The image prompted an off-the-cuff remark.
“Put a tiger in your tank,” John quipped to one of the agency’s representatives and, in that moment, one of most enduring advertising campaigns of the last century was born.
“For around 10 years my original drawings were used with the slogan,” said John. “I had created a series of pictures of tigers in various poses and I would see them appearing everywhere, including on the 30ft high billboards which screened some of the old bomb sites.”
Unfortunately for John who had little idea that his work would prove so popular, he had removed his name from all the paintings on the request of the advertising agency for a one-off fee of £25.
“I never saw the original paintings again, despite the fact that a law passed in 1973 gave artists the right to reclaim any pieces of commercial work as their own.
“I tried to track the paintings down but the American company and their employees were long gone. The moment passed and, in the 1960s, Esso had restyled the tiger artwork, using the talents of Disney cartoonists, which gave the whole campaign a new lease of life.”Although John could only take pride in his work for Esso from a distance, another project which he became involved in during the 1950 and 60s was also destined to reach iconic proportions and, this time, credit for his artwork was not about to slip through his fingers.
The Ladybird book empire had been in existence since 1915 but, in the 1950s, the company started to branch into the educational market.
It was an astute decision and demand for the books expanded rapidly leading to a corresponding need for extra artists to illustrate the popular series.
The company’s art director, Douglas Keene, commissioned John to produce artwork for four new series – People at Work, Learning to Ride, Hannibal Hamster and The Utilities series.
“It was a mammoth task,” explained John. “I had to produce 480 water colour paintings for the People at Work series alone.”
The stylised pictures, which accompanied these series, are etched into the memory of every 1950s and 1960s schoolchild and, as John has discovered, the originals have now become extremely collectible.
“In later life people often become very nostalgic for items associated with their childhood and many of the Ladybird books and prints from that era are now highly sought after,” he explained.

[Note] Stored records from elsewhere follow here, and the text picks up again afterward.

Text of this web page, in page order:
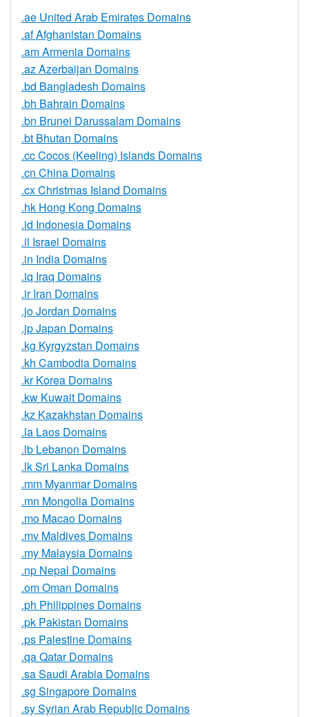
.ae United Arab Emirates Domains
.af Afghanistan Domains
.am Armenia Domains
.az Azerbaijan Domains
.bd Bangladesh Domains
.bh Bahrain Domains
.bn Brunei Darussalam Domains
.bt Bhutan Domains
.cc Cocos (Keeling) Islands Domains
.cn China Domains
.cx Christmas Island Domains
.hk Hong Kong Domains
.id Indonesia Domains
.il Israel Domains
.in India Domains
.iq Iraq Domains
.ir Iran Domains
.jo Jordan Domains
.jp Japan Domains
.kg Kyrgyzstan Domains
.kh Cambodia Domains
.kr Korea Domains
.kw Kuwait Domains
.kz Kazakhstan Domains
.la Laos Domains
.lb Lebanon Domains
.lk Sri Lanka Domains
.mm Myanmar Domains
.mn Mongolia Domains
.mo Macao Domains
.mv Maldives Domains
.my Malaysia Domains
.np Nepal Domains
.om Oman Domains
.ph Philippines Domains
.pk Pakistan Domains
.ps Palestine Domains
.qa Qatar Domains
.sa Saudi Arabia Domains
.sg Singapore Domains
.sy Syrian Arab Republic Domains
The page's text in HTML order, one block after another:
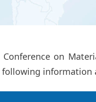
on
following
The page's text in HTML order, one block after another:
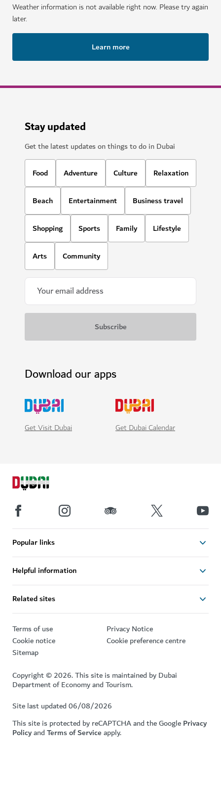
Weather information is not available right now. Please try again
later.
Learn more
Stay updated
Get the latest updates on things to do in Dubai
Food Adventure Culture Relaxation
Beach Entertainment Business travel
Shopping Sports Family Lifestyle
Arts Community
Download our apps
Get Visit Dubai Get Dubai Calendar
Popular links
Helpful information
Related sites
Terms of use
Privacy Notice
Cookie notice
Cookie preference centre
Sitemap
Copyright © 2026. This site is maintained by Dubai
Department of Economy and Tourism.
Site last updated 06/08/2026
This site is protected by reCAPTCHA and the GooglePrivacy
PolicyandTerms of Serviceapply.
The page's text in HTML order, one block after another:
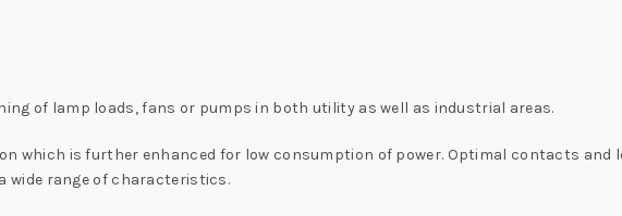
of lamp loads, fans or pumps in both utility as well as industrial areas.
which is further enhanced for low consumption of power. Optimal contacts and
wide range of characteristics.
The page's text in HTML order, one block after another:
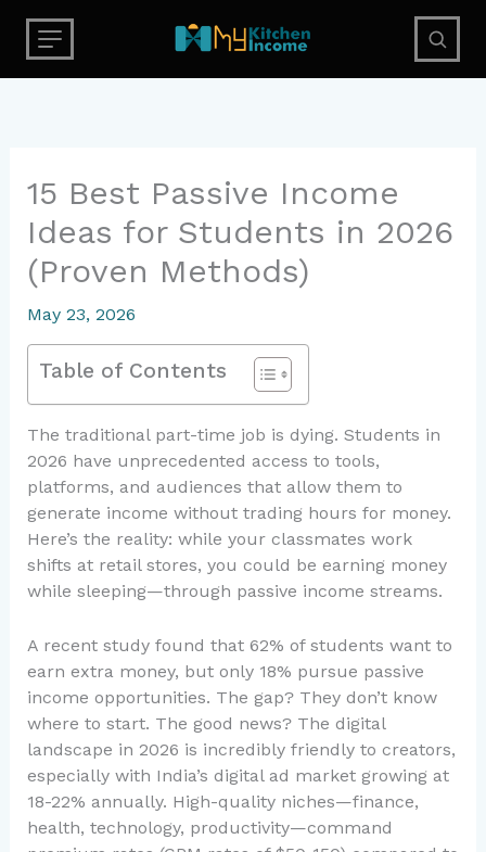
content
15 Best Passive Income
Ideas for Students in 2026
(Proven Methods)
May 23, 2026
Table of Contents
The traditional part-time job is dying. Students in
2026 have unprecedented access to tools,
platforms, and audiences that allow them to
generate income without trading hours for money.
Here’s the reality: while your classmates work
shifts at retail stores, you could be earning money
while sleeping—through passive income streams.
A recent study found that 62% of students want to
earn extra money, but only 18% pursue passive
income opportunities. The gap? They don’t know
where to start. The good news? The digital
landscape in 2026 is incredibly friendly to creators,
especially with India’s digital ad market growing at
18-22% annually. High-quality niches—finance,
health, technology, productivity—command
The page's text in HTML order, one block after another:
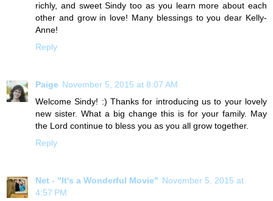
richly, and sweet Sindy too as you learn more about each
other and grow in love! Many blessings to you dear Kelly-
Anne!
Reply
Paige November 5, 2015 at 8:07 AM
Welcome Sindy! :) Thanks for introducing us to your lovely
new sister. What a big change this is for your family. May
the Lord continue to bless you as you all grow together.
Reply
Net - "It's a Wonderful Movie" November 5, 2015 at
4:57 PM

On this occasion, fortunately for John, he retained possession of his original signed paintings, many of which are now on display at the Driffold Gallery in Sutton Coalfield, and have found a keen market.
John’s artistic talents emerged at a very young age. Originally from London, he was given a place at the Hammersmith School of Art aged just 14 and, four years later, was offered a scholarship to the Royal Academy School of Art but, sadly, was unable to get funding.
After enlisting in the RAF in 1940, his creative skills were soon recognised too and he was whisked away from his duties as a radar operator and invited to become a war artist, under the command of the Prime Minister’s son, Randolph Churchill.
As a result, three or four of John’s war paintings can still be viewed, hanging in the British Imperial War Museum.
However, after a lifetime of painting, 88-year-old John is still very far from hanging up his brushes.
Although he no longer gets involved with commercially-based artwork, he has concentrated his talents on figurative art, and has found himself commissioned to produce a range of portraits from a visit by Princess Diana to a series of paintings of native American Indians.
He still loves painting and it seems likely that his talents will leave their mark for several years to come, especially as his artistic skills have passed on through the next two generations, with his daughter and grandson both displaying a creative bent.